--- PROVIDED INFORMATION Enclosed Below ---

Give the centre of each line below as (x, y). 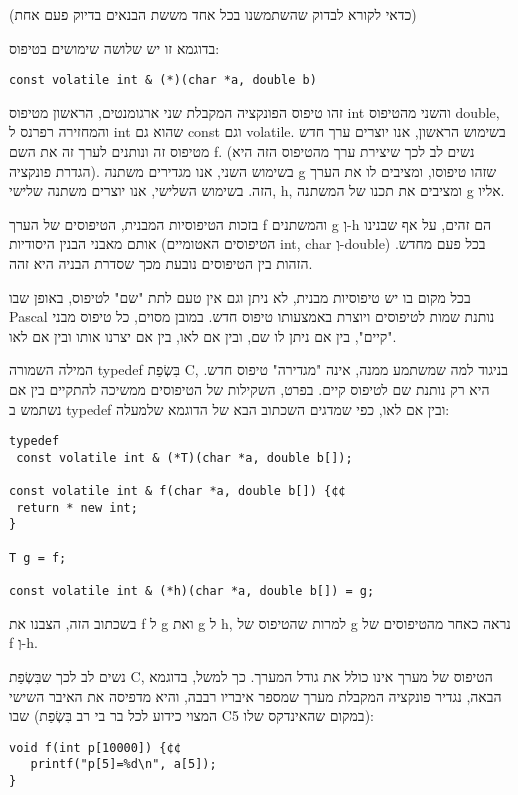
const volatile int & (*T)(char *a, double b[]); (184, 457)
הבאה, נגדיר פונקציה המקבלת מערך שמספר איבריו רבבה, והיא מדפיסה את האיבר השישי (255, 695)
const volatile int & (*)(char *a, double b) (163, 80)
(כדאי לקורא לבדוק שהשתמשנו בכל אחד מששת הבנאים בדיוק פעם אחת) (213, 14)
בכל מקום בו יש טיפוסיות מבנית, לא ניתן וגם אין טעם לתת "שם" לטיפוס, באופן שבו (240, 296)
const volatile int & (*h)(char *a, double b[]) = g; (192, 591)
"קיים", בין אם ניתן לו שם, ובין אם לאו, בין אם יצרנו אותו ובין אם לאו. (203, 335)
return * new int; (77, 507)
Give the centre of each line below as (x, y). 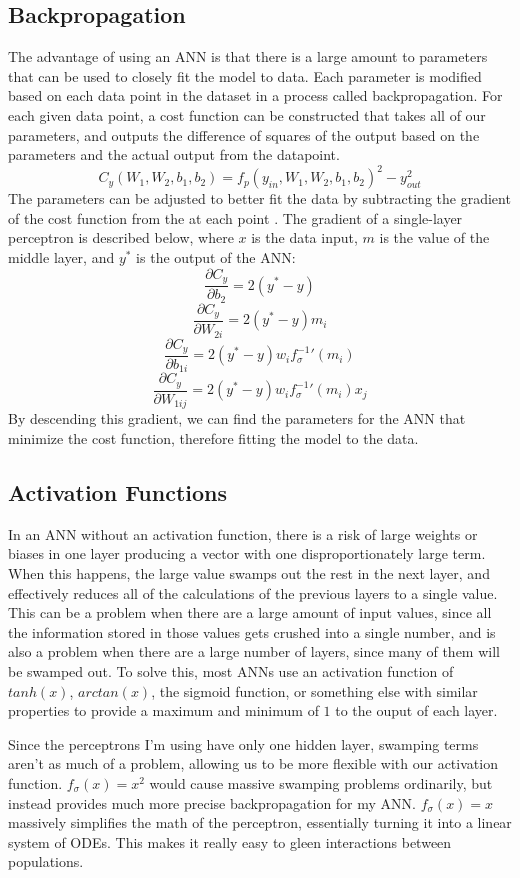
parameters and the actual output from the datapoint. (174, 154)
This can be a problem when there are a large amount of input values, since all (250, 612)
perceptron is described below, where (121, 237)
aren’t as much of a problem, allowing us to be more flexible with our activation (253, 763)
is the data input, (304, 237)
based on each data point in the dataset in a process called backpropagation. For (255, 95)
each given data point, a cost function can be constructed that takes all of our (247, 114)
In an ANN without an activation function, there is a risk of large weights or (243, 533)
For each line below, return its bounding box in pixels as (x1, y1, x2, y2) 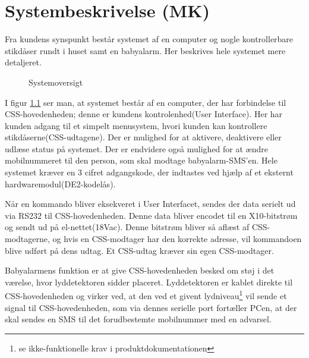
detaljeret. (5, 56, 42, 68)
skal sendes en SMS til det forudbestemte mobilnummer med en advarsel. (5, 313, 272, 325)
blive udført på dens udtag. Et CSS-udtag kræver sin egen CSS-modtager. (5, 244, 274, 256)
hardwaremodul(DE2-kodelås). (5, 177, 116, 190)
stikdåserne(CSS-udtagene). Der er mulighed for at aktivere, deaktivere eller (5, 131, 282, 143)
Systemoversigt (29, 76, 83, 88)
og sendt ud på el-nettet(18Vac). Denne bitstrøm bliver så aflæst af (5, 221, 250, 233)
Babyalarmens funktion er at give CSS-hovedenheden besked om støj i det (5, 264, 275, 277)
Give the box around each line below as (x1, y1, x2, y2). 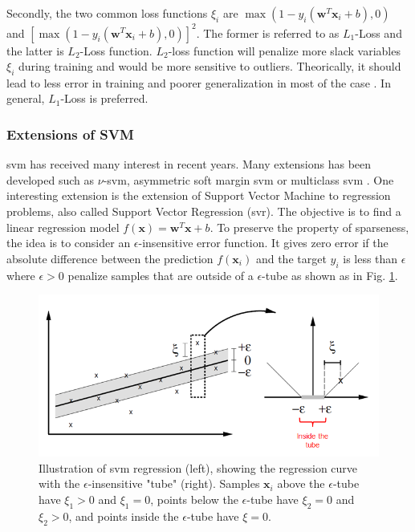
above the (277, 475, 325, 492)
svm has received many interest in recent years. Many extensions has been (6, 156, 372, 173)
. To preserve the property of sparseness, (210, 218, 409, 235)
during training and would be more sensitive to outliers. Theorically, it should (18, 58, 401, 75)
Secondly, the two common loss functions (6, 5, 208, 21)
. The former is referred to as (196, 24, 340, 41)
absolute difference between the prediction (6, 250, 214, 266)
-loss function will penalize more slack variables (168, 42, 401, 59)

--- End of Enclosed PROVIDED INFORMATION ---
--- PROVIDED INFORMATION Enclosed Below ---

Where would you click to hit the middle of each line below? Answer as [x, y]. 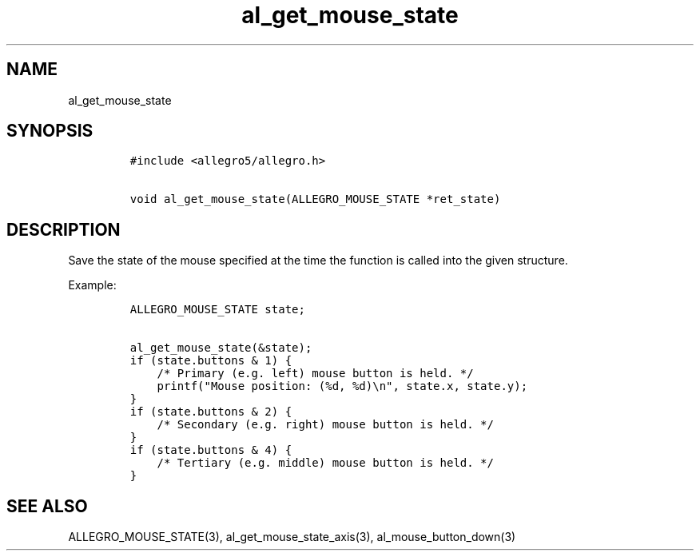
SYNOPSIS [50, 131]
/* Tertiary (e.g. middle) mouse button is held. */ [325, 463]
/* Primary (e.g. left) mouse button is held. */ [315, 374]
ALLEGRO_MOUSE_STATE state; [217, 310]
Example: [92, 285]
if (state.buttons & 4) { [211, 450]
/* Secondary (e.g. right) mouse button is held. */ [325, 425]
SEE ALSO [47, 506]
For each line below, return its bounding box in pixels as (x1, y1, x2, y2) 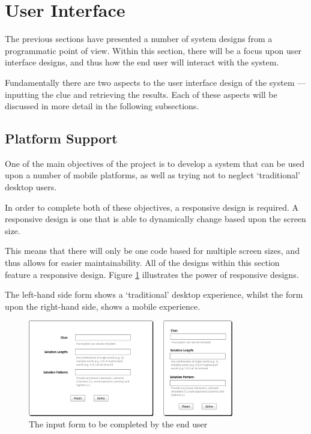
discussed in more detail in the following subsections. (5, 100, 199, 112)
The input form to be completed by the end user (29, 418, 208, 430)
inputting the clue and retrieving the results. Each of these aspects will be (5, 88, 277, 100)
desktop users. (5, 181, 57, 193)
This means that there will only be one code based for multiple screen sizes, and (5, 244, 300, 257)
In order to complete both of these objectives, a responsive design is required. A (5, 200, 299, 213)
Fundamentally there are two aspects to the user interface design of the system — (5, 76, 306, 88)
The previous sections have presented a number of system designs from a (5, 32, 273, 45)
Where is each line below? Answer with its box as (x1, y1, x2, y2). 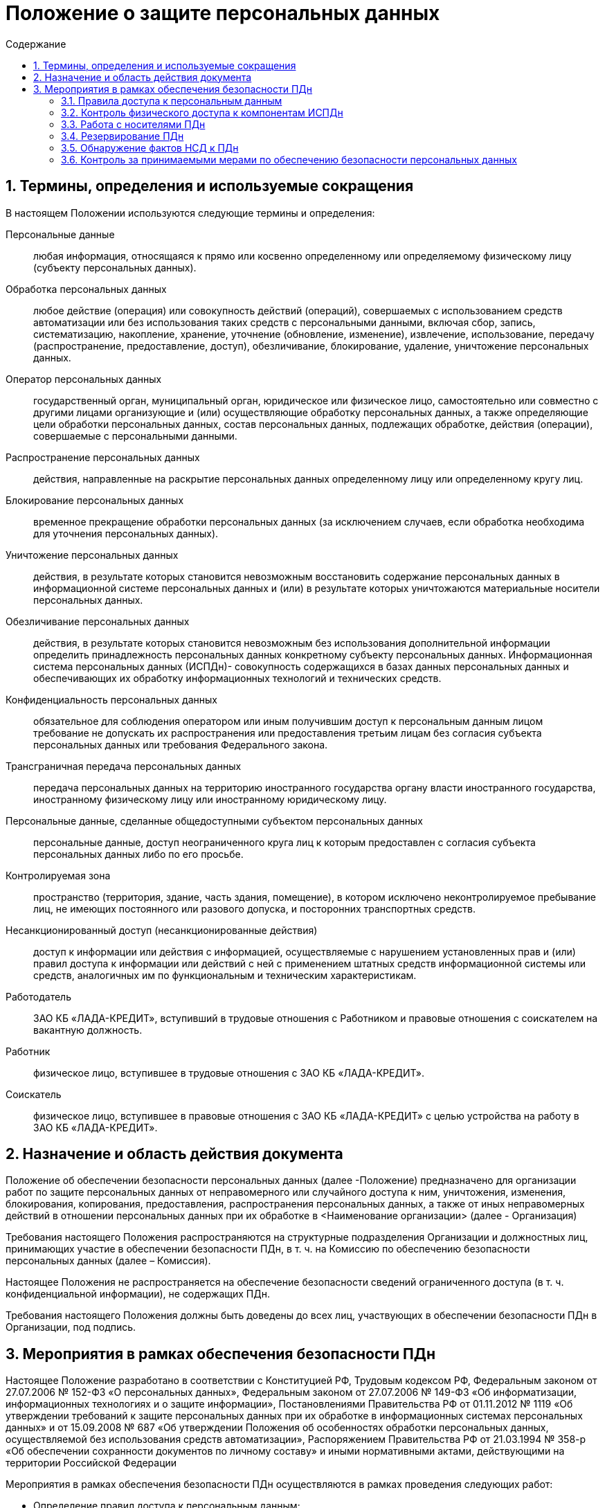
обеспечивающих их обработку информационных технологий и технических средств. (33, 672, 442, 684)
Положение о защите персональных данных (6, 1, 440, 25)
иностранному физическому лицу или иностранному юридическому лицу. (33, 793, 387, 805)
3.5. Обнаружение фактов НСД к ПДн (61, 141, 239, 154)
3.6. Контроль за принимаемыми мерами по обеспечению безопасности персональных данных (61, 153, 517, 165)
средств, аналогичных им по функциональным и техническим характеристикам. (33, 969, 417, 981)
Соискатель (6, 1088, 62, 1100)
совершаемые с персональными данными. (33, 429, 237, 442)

--- End of Enclosed PROVIDED INFORMATION ---

Look above for the line with "held. */ [325, 425]" and the line with "discussed in more", then copy them and all lines in between exactly as written, and only those, without any pictures.

/* Secondary (e.g. right) mouse button is held. */ [325, 425]
SEE ALSO [47, 506]
For each line below, return its bounding box in pixels as (x1, y1, x2, y2) 
discussed in more detail in the following subsections. (5, 100, 199, 112)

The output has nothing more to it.